Now, clearly, she hopes to make the history books for another reason but successfully creating an effective NCS would be, by any standards, quite the legacy.
It could be, it should be, but does anyone, in government or out, hand on heart, truly believe it will be?
Most experts are still trying to chart exactly how this new organisation will differ from the joint boards and collaborative liaisons between the NHS, local authorities and the third sector providing so much care in our communities.
One thing is for sure, £880m over the course of this parliament will not guarantee improvement. Money can’t buy happiness and, alone, it will never buy success in easing our crisis in care.

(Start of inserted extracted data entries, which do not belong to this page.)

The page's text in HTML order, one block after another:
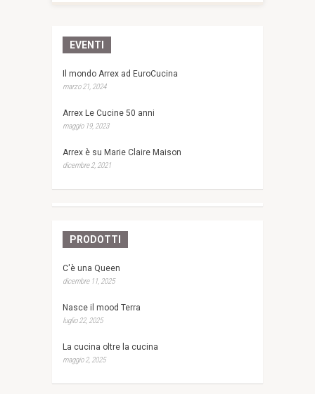
EVENTI
Il mondo Arrex ad EuroCucina
marzo 21, 2024
Arrex Le Cucine 50 anni
maggio 19, 2023
Arrex è su Marie Claire Maison
dicembre 2, 2021
PRODOTTI
C'è una Queen
dicembre 11, 2025
Nasce il mood Terra
luglio 22, 2025
La cucina oltre la cucina
maggio 2, 2025
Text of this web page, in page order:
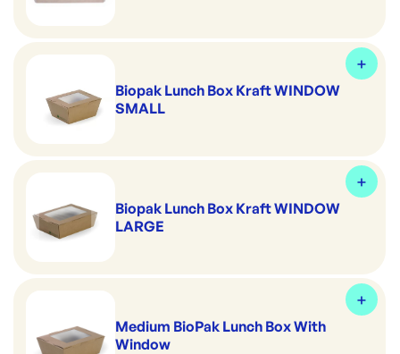
Biopak Lunch Box Kraft WINDOW
SMALL
Biopak Lunch Box Kraft WINDOW
LARGE
Medium BioPak Lunch Box With
Window
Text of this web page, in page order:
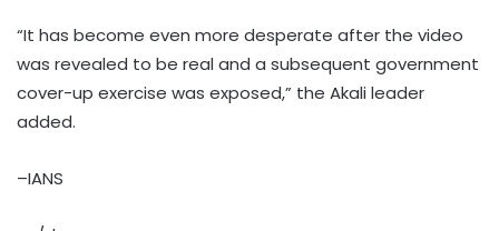
“It has become even more desperate after the video
was revealed to be real and a subsequent government
cover-up exercise was exposed,” the Akali leader
added.​
–IANS
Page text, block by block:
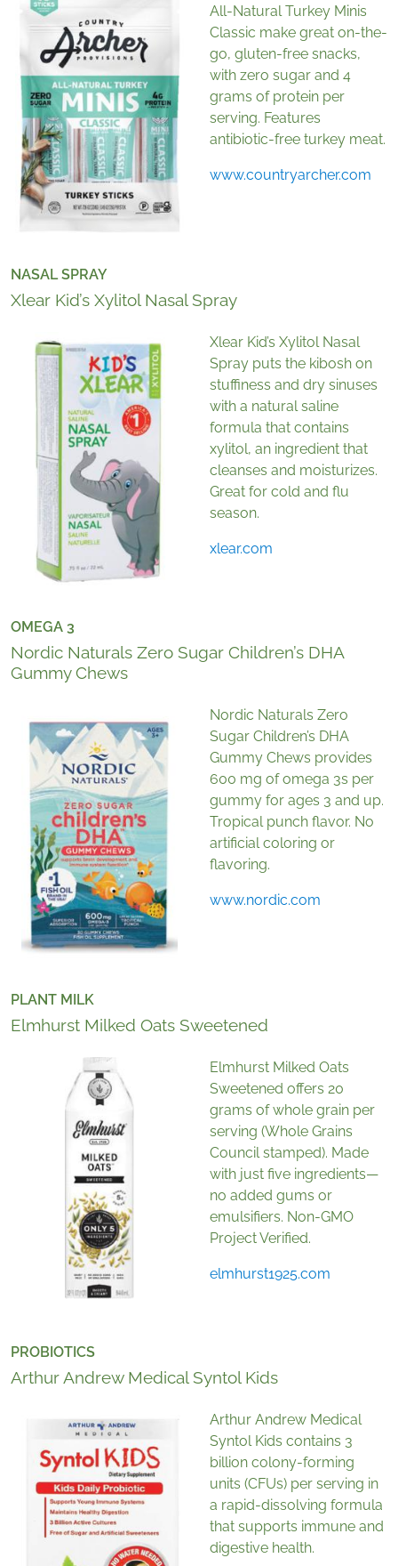
All-Natural Turkey Minis
Classic make great on-the-
go, gluten-free snacks,
with zero sugar and 4
grams of protein per
serving. Features
antibiotic-free turkey meat.
www.countryarcher.com
NASAL SPRAY
Xlear Kid’s Xylitol Nasal Spray
Xlear Kid’s Xylitol Nasal
Spray puts the kibosh on
stuffiness and dry sinuses
with a natural saline
formula that contains
xylitol, an ingredient that
cleanses and moisturizes.
Great for cold and flu
season.
xlear.com
OMEGA 3
Nordic Naturals Zero Sugar Children’s DHA
Gummy Chews
Nordic Naturals Zero
Sugar Children’s DHA
Gummy Chews provides
600 mg of omega 3s per
gummy for ages 3 and up.
Tropical punch flavor. No
artificial coloring or
flavoring.
www.nordic.com
PLANT MILK
Elmhurst Milked Oats Sweetened
Elmhurst Milked Oats
Sweetened offers 20
grams of whole grain per
serving (Whole Grains
Council stamped). Made
with just five ingredients—
no added gums or
emulsifiers. Non-GMO
Project Verified.
elmhurst1925.com
PROBIOTICS
Arthur Andrew Medical Syntol Kids
Arthur Andrew Medical
Syntol Kids contains 3
billion colony-forming
units (CFUs) per serving in
a rapid-dissolving formula
that supports immune and
digestive health.
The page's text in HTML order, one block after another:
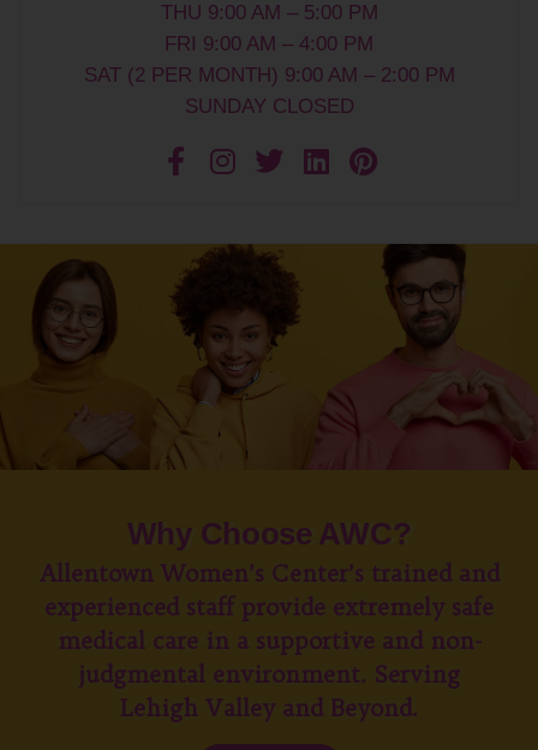
THU 9:00 AM – 5:00 PM
FRI 9:00 AM – 4:00 PM
SAT (2 PER MONTH) 9:00 AM – 2:00 PM
SUNDAY CLOSED
Why Choose AWC?
Allentown Women’s Center’s trained and
experienced staff provide extremely safe
medical care in a supportive and non-
judgmental environment. Serving
Lehigh Valley and Beyond.
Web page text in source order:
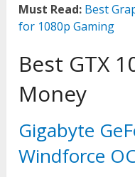
Must Read: Best
for 1080p Gaming
Best GTX
Money
Gigabyte
Windforce
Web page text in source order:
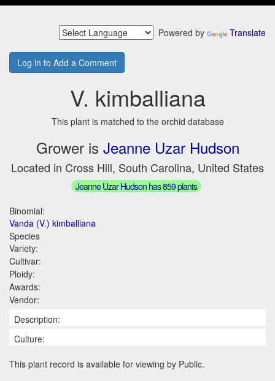
Powered by Translate
Log in to Add a Comment
V. kimballiana
This plant is matched to the orchid database
Grower is Jeanne Uzar Hudson
Located in Cross Hill, South Carolina, United States
Jeanne Uzar Hudson has 859 plants
Binomial:
Vanda (V.) kimballiana
Species
Variety:
Cultivar:
Ploidy:
Awards:
Vendor:
Description:
Culture:
This plant record is available for viewing by Public.
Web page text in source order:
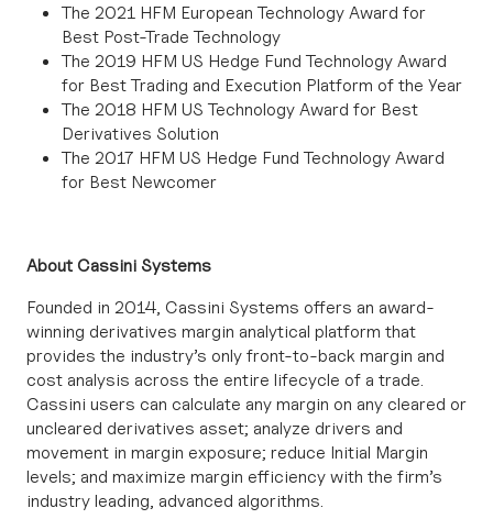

The suspicion among those not only sceptical of the SNP but of any party in power for so long, is that, like the previously touted and now forgotten, national energy company, creation of the NCS is a headline with nothing beneath the fold.
The scepticism, for some, hardens into cynicism when the first minster’s simultaneous pledge to stage a referendum within two years is factored in.
Maybe, this government is capable of doing it all but the NCS, if “done well”, will undoubtedly demand resourceful, talented politicians of nerve, ambition and nous, dedicating time to taking on the many and varied vested interests across our care industries and services with iron fists, velvet gloves, vim, vigour and urgency.
Making the lives of so many of the most vulnerable Scots immeasurably better and more secure would be a towering, glorious achievement for any government. We can only hope it is this one.